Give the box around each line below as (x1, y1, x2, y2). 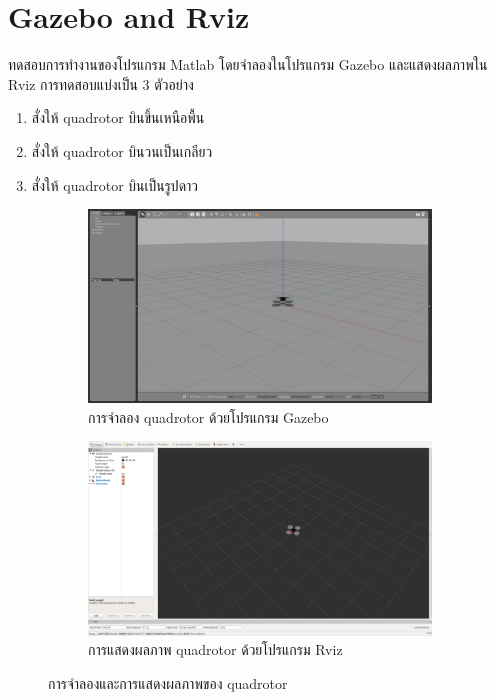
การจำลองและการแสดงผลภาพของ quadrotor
★ ★ ★
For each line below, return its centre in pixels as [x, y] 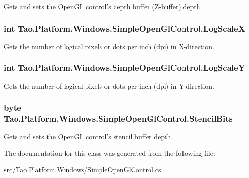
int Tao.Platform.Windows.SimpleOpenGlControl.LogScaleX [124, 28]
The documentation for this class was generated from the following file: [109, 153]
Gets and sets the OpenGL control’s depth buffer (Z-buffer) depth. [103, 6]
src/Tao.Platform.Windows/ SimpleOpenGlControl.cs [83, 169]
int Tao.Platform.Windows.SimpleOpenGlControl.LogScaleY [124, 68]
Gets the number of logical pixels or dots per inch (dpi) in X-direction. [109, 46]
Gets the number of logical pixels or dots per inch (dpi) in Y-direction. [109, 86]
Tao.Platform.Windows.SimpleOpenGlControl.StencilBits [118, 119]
★ ★ ★
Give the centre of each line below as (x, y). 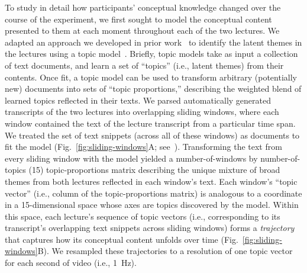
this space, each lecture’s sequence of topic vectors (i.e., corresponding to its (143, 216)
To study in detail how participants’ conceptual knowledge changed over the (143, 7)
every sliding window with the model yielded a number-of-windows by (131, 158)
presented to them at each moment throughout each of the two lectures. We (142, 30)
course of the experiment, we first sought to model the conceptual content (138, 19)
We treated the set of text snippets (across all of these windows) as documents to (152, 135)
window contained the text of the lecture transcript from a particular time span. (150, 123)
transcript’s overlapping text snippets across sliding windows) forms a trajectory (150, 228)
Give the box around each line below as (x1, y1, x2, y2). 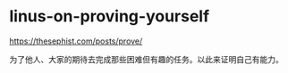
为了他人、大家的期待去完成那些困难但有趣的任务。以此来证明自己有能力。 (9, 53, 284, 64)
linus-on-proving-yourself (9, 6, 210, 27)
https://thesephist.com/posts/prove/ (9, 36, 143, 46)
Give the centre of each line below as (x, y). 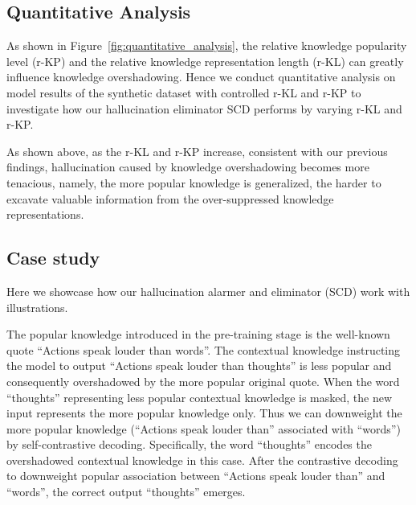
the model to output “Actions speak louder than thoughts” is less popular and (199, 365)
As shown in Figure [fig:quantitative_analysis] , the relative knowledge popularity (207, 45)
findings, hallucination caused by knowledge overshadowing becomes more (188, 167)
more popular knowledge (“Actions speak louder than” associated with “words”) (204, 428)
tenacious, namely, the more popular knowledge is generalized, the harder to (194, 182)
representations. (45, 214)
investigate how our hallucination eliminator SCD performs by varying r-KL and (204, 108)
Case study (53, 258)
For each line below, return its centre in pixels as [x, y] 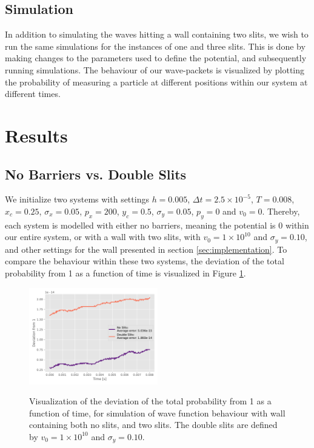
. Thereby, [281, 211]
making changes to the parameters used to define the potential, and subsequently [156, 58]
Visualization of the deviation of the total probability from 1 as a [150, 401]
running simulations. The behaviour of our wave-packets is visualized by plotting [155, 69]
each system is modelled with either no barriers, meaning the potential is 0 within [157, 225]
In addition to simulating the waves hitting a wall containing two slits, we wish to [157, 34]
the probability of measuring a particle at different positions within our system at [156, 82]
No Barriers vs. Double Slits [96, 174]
★ ★ ★
• Work item: Precisely the lines between those holding "running simulations. The" and "No Barriers vs. Double Slits [96, 174]", inclusive, are to be reproduced from the listing above, with nothing added.

• Answer below:
running simulations. The behaviour of our wave-packets is visualized by plotting [155, 69]
each system is modelled with either no barriers, meaning the potential is 0 within [157, 225]
In addition to simulating the waves hitting a wall containing two slits, we wish to [157, 34]
the probability of measuring a particle at different positions within our system at [156, 82]
No Barriers vs. Double Slits [96, 174]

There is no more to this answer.